Im ersten Vers ist ein kleiner Tippfehler. 

Liebe Grüße 

Carlos

Geschrieben

Hallo Onegin,

 

Ein Gebet an den Gott der kleinen Dinge

 

Der Dichter der kleinen Dinge, denn die großen sind schon oft bedichtet worden. Ja, sie springen einen an oder lugen zaghaft hervor.

 

Und egal was man gerade tut, plötzlich tauchen Verse auf, beim bügeln wie beim Essen machen (bei mir fatalerweise unterm Autofahren, eine ziemlich gefährliche Neigung die mir schon einige Zettel wegen zu schnellen Fahrens einbrachten und die ich unbedingt unterdrücken muss, kann ja keiner mehr bezahlen  )

federleichte nette Zeilen kommen mir da in den Sinn

und vergesse so zuweilen leider gänzlich wo ich bin.

 

Ich erinnere mich an ein sehr bemerkenswertes, da ging es um einen Zettel der am Weg lag, ich weiß leider nicht mehr wer es schrieb und bekomme es auch nicht mehr zusammen.  Mist dass ich es nicht mehr raussuchen kann, er wäre ein schönes Pendent hierzu.

 

 

In allem liegt Poesie und Dinge die scheinbar nichts miteinander zu tun haben zu verknüpfen ist auch eine Kunst,  Material das nicht zusammenpasst einen inneren Halt zu geben, dem für das menschliche Ohr Stummen eine Stimme schenken und dem Unscheinbaren einen Bühnenstrahler. All das kannst du, weil es erst in dann aus deinen Augen quillt, weil das Lied in deinen Ohren klingt und dein Mund die Melodie summt.

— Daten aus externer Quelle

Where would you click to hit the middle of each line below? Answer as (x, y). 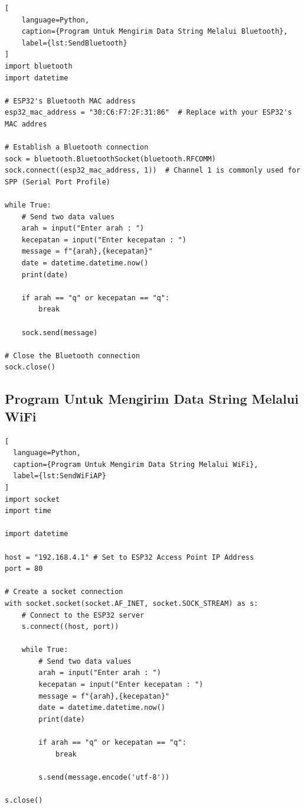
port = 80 (24, 569)
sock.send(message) (60, 332)
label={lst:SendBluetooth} (74, 43)
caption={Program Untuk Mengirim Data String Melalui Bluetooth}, (155, 32)
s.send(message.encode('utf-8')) (104, 777)
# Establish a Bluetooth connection (77, 147)
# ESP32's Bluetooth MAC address (70, 101)
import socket (32, 499)

Sehe weniger Bukowsky, viel mehr großes weites Herz mit einem starken Willen, ein rebellisches Aufbegehren Bist du Wassermann?

 

 

P..s: ein klein bisschen trotzig fast,  anklagend den Wiederkäuern gegenüber, aber trotzdem gefällt es mir obsoleten Wald und Wiesenreimer der versucht die allem inhärente Würde zu zeigen 

 

Liebe Grüße

Sali

  • Schön 1
Geschrieben

 

 

Hallo Onegin,

 

 

oft kommen sie ganz plötzlich die Ideen.,Einfälle Inspirationen.

Gut das immer genug Papier da ist!

Im ersten Vers denke ich mir, sollte es sicher heißen rinnen mir WIE nicht wir.

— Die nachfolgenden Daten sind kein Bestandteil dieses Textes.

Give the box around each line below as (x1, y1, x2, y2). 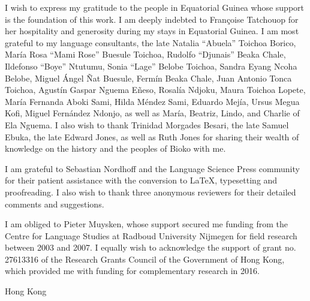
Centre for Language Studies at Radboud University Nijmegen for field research (5, 229, 297, 242)
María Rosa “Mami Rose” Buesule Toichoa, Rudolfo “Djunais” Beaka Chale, (5, 48, 286, 61)
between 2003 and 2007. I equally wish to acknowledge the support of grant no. (5, 241, 296, 254)
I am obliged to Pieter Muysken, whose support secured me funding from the (5, 218, 288, 230)
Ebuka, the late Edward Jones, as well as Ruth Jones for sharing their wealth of (5, 130, 299, 143)
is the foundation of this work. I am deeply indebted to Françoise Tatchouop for (5, 13, 299, 25)
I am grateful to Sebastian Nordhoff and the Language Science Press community (5, 162, 300, 174)
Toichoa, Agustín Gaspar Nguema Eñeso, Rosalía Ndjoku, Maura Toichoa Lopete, (5, 83, 306, 96)

Dein Gedicht hat mir sehr gefallen

HG Josina

 

Geschrieben

Hallo Onegin,

 

wenn eine sich einlässt und ins Gespräch geht,

dann ist alles Rohstoff für ein Gedicht.

 

Das hast Du ganz wundervoll in Worte gefasst -

  am Schönsten finde ich die kurzen Gedichte aus dem Geheimfach   des Bügeleisens.

 

Kurz habe ich mir auch gedacht,

es mit einem LI zu tun zu haben,

dass die Welt nur mittels Gedichten erfahren _ aushalten kann -

sich sozusagen eine lyrische Schicht zwischen sich und die Ereignisse geschaffen hat.

 

Auf jeden Fall ein unglaublich bereicherndes und sehr mitreißendes Gedicht.

 

Viele Grüße

 

Sternenherz

  • Gefällt mir 1
Geschrieben

hallo Ihr alle @Carlos @Sternenherz@Oilenspiegel@SalSeda@Josina@Claudi@alter Wein@Dionysos von Enno@Miserabelle

 

Vielen Dank für ds Drüberlesen und für die sehr freundlichen Kommentare und den Hinweis auf meinen Schreibfehler.

 

Das Verfertigen von Gedichten kann einem völlig in den Bann schlagen. Salseda fährt zu schnell Automobil, Rilke verkriecht sich in einem "Schloss", das nicht anderes ist als ein Häuschen mit Türmchen und dichtet die Sonette  an Orpheus. In der zweiten Strophe kommen dann die Anspielungen auf die Tradition, Eichendorff ist klar, Zürich und die liebliche Saale sind Anspielungen auf zwei Gedichte von Gottfried Benn "Glauben Sie, Zürich, zum Beispiel" und "Jena vor uns im lieblichen Tal"  ) In der Strophe 3 geht es dann um das, was mir das Wichtigste in der Poesie ist: Ein Stimme zu sein für das Verdrängte und Zukurzgekommene, für das Unintegrierte und Unentfaltete in uns.  Strophe 4 ist dann ein PLädoyer dafür, dass Lyrik erst dann zu sich selbst kommt, wenn sie vom Einzelnen ausgehend  den Einzelnen anspricht. 

 

Zitat

Sehe weniger Bukowsky, viel mehr großes weites Herz mit einem starken Willen, ein rebellisches Aufbegehren Bist du Wassermann?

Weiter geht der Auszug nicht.